Original text:

Artificial intelligence in its current form is based on the wholesale appropriation of existing culture, and the notion that it is actually intelligent could be actively dangerous.
In January 2021, the artificial intelligence research laboratory OpenAI released a piece of software called Dall-E. The software allowed users to enter a simple description of an image they had in their mind, and, after a brief pause, the software would produce an almost uncannily good interpretation of their suggestion. Typing in, for example, “a pig with wings flying over the moon, illustrated by Antoine de Saint-Exupéry” resulted, after a minute or two of processing, in something reminiscent of the watercolour brushes of the creator of The Little Prince.
The internet went wild. Social media was flooded with all sorts of bizarre and wondrous creations. And a few months later it happened again, this time with language, and a product called ChatGPT, also produced by OpenAI. Ask ChatGPT to produce a summary of the Book of Job in the style of the poet Allen Ginsberg and it would come up with a reasonable attempt in a few seconds.
The name Dall-E combines the robot protagonist of Disney’s Wall-E with the Spanish surrealist artist Salvador Dalí. On the one hand, you have the figure of a plucky, autonomous and adorable little machine sweeping up the debris of a collapsed human civilisation, and on the other a man whose most repeated bon mots include, “Those who do not want to imitate anything, produce nothing,” and “What is important is to spread confusion, not eliminate it.” Both make admirable namesakes for the broad swathe of tools that have come to be known as AI image generators.

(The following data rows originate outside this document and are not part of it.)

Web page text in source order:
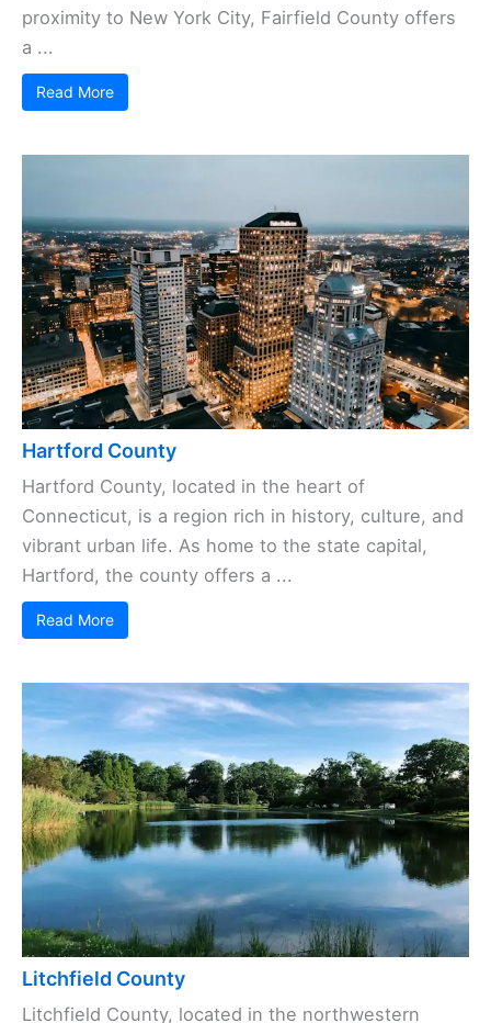
proximity to New York City, Fairfield County offers
a ...
Read More
Hartford County
Hartford County, located in the heart of
Connecticut, is a region rich in history, culture, and
vibrant urban life. As home to the state capital,
Hartford, the county offers a ...
Read More
Litchfield County
Litchfield County, located in the northwestern

AI image generation relies on the assembly and analysis of millions of tagged images; that is, images that come with some kind of description of their content already attached. These images and descriptions are then processed through neural networks that learn to associate particular and deeply nuanced qualities of the image – shapes, colours, compositions – with certain words and phrases. These qualities are then layered to produce new arrangements of shape, colour and composition. But where did all those original images come from? These images are “public” images in the broadest sense: any image ever published on the internet may be gathered up.
AI image and text generation is pure primitive accumulation: expropriation of labour from the many for the enrichment and advancement of a few Silicon Valley technology companies and their billionaire owners. They have enclosed our imaginations in much the same manner as landlords and robber barons enclosed once-common lands. They promised that in doing so they would open new realms of human experience, give us access to all human knowledge, and create new kinds of human connection. Instead, they are selling us back our dreams repackaged as the products of machines, with the only promise being that they’ll make even more money advertising on the back of them.

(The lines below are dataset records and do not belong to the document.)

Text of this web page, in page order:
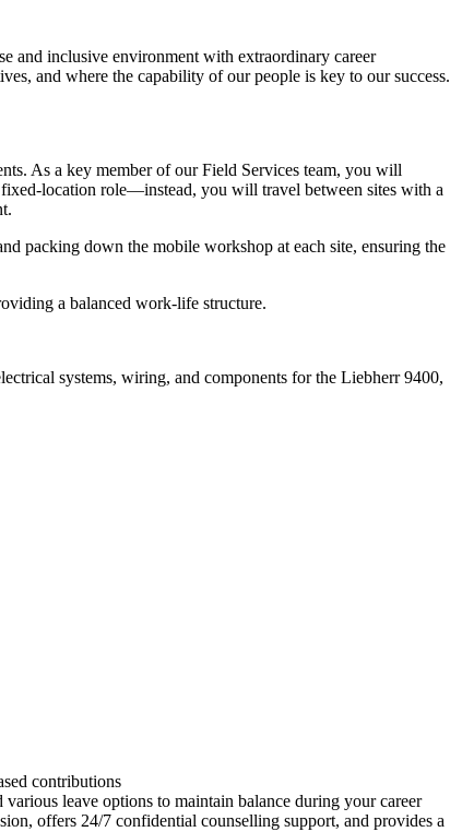
and inclusive environment with extraordinary career
and where the capability of our people is key to our success.
As a key member of our Field Services team, you will
location role—instead, you will travel between sites with a
packing down the mobile workshop at each site, ensuring the
a balanced work-life structure.
systems, wiring, and components for the Liebherr 9400,
contributions
leave options to maintain balance during your career
offers 24/7 confidential counselling support, and provides a
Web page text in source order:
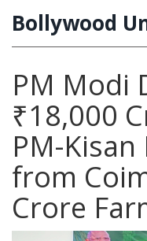
Bollywood
PM Modi
₹18,000
PM-
from
Crore
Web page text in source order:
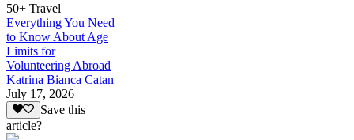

The weirdness of AI image generation exists in the output as well as the input. One user tried typing in nonsense phrases and was confused and somewhat discomforted to discover that Dall-E mini seemed to have a very good idea of what a “Crungus” was: an otherwise unknown phrase that consistently produced images of a snarling, naked, ogre-like figure. Crungus was sufficiently clear within the program’s imagination that he could be manipulated easily: other users quickly offered up images of ancient Crungus tapestries, Roman-style Crungus mosaics, oil paintings of Crungus, photos of Crungus hugging various celebrities, and this being the internet, “sexy” Crungus.
So, who or what is Crungus? Twitter users were quick to describe him as “the first AI cryptid”, a creature like Bigfoot who exists, in this case, within the underexplored terrain of the AI’s imagination. The Crungus is a dream emerging from the AI’s model of the world, composited from billions of references that have escaped their origins and coalesced into a mythological figure untethered from human experience. Which is fine, even amazing – but it does make one ask, whose dreams are being drawn upon here? What composite of human culture, what perspective on it, produced this nightmare?

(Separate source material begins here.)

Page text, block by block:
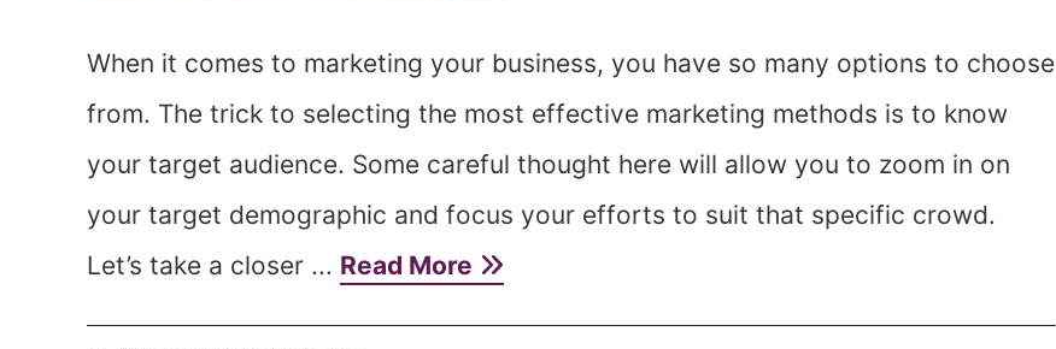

A similar experience occurred to another digital artist experimenting with negative prompts, a technique for generating what the system considers to be the polar opposite of what is described. When the artist entered “Brando::-1”, the system returned something that looked a bit like a logo for a video game company called DIGITA PNTICS. That this may, across the multiple dimensions of the system’s vision of the world, be the opposite of Marlon Brando seems reasonable enough. But when they checked to see if it went the other way, by typing in “DIGITA PNTICS skyline logo::-1”, something much stranger happened: all of the images depicted a creepy-looking woman with sunken eyes and reddened cheeks, who the artist christened Loab. Once discovered, Loab seemed unusually and disturbingly persistent. Feeding the image back into the program, combined with ever more divergent text prompts, kept bringing Loab back, in increasingly nightmarish forms, in which blood, gore and violence predominated.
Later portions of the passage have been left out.